I have received pushback from other plugin maintainers for the above nagging, blocking my efforts to actually close open PRs on repos that I maintain.
Other mentions of automation or enforcement of version bumping:
What problems are you trying to solve?
This, on a repo I maintain (source).
And this on an upstream dependency, blocking me from merging mine (source).
And this on another upstream dependency, blocking me from merging mine (source).
Organization-wide,
opensearch-project
has 204 unmerged version bump PRs.These are literally mouse clicks away from being closed, but it takes upstream repos to lead the way.
What is the developer experience going to be?
For maintainers like me, the ability to merge PRs on their repo because upstream repositories have appropriate versioning.
For maintainers who don't care about these PRs, they won't have to lift a finger. How awesome is that?
More seriously, minor version bump PRs are assumed to have been cut as part of automation (Autosync) and multiple developers spent multiple hours dealing with the aftermath of a branch cut prior to a version bump in the 2.14 release. That's at least an hour of my time wasted, multiplied by at least 4 other developers.
Are there any security considerations?
Patch version bumps are one of the biggest culprits here, because patch releases rarely happen.
However, when they do, it's usually for a very important issue that can't wait until the next release cycle. In this case, having plugins wait for multiple upstream dependencies to merge their patch version bumps could slow our ability to react to these.
Are there any breaking changes to the API
Nope.
What is the user experience going to be?
Seeing plugin repositories that are well-maintained without a huge backlog of ignored PRs that discourage them from contributing.
Are there breaking changes to the User Experience?
Nope.
Why should it be built? Any reason not to?
It should be built because automation already exists to create the PRs; they can be auto-merged by a bot with appropriate powers to do so, when all dependencies are met.
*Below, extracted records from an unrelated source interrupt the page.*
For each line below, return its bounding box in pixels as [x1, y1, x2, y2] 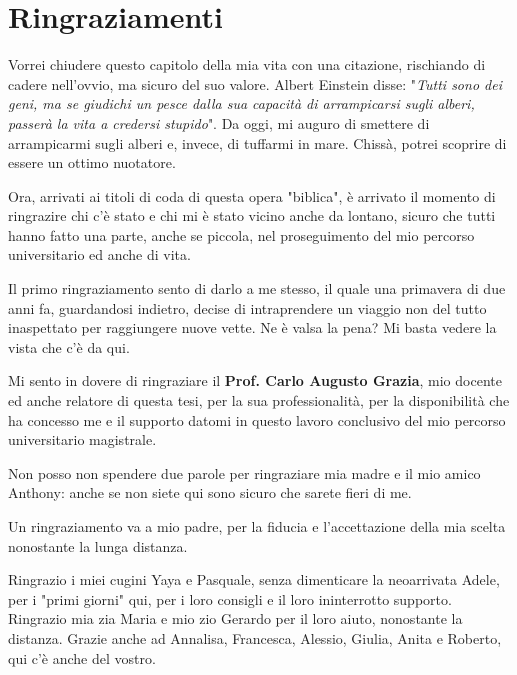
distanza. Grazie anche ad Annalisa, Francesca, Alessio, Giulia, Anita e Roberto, [8, 627, 502, 648]
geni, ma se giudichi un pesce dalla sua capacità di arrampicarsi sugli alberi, [8, 93, 475, 114]
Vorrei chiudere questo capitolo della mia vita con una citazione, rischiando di [8, 54, 486, 75]
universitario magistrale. [8, 429, 157, 450]
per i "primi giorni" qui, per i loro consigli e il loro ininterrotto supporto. [8, 588, 452, 609]
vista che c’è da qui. [8, 336, 130, 357]
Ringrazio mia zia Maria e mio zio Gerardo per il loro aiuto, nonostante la [8, 608, 463, 629]
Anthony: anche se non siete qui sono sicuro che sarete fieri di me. [8, 482, 412, 503]

It should be built to save the time and effort of maintainers to do the same. In particular, GitHub action retries expire after 30 days, requiring a minute or so of effort to re-try a version bump PR after a month of upstream repos ignoring it... or similar effort to search and identify whether it's able to be merged. It's a distraction and complete waste of developer time.
What will it take to execute?
Whatever automation creates the PRs can be given the power to merge them if CI checks are gren.
Any remaining open questions?
Why don't we just require maintainers to do this? Actually, we do, in Release Checklists, which specify merging these version bumps as part of the checklist. There are 453 open Release Checklist issues and while 3.0.0 and 2.17.0 are a couple hundred of those, there are far more than that.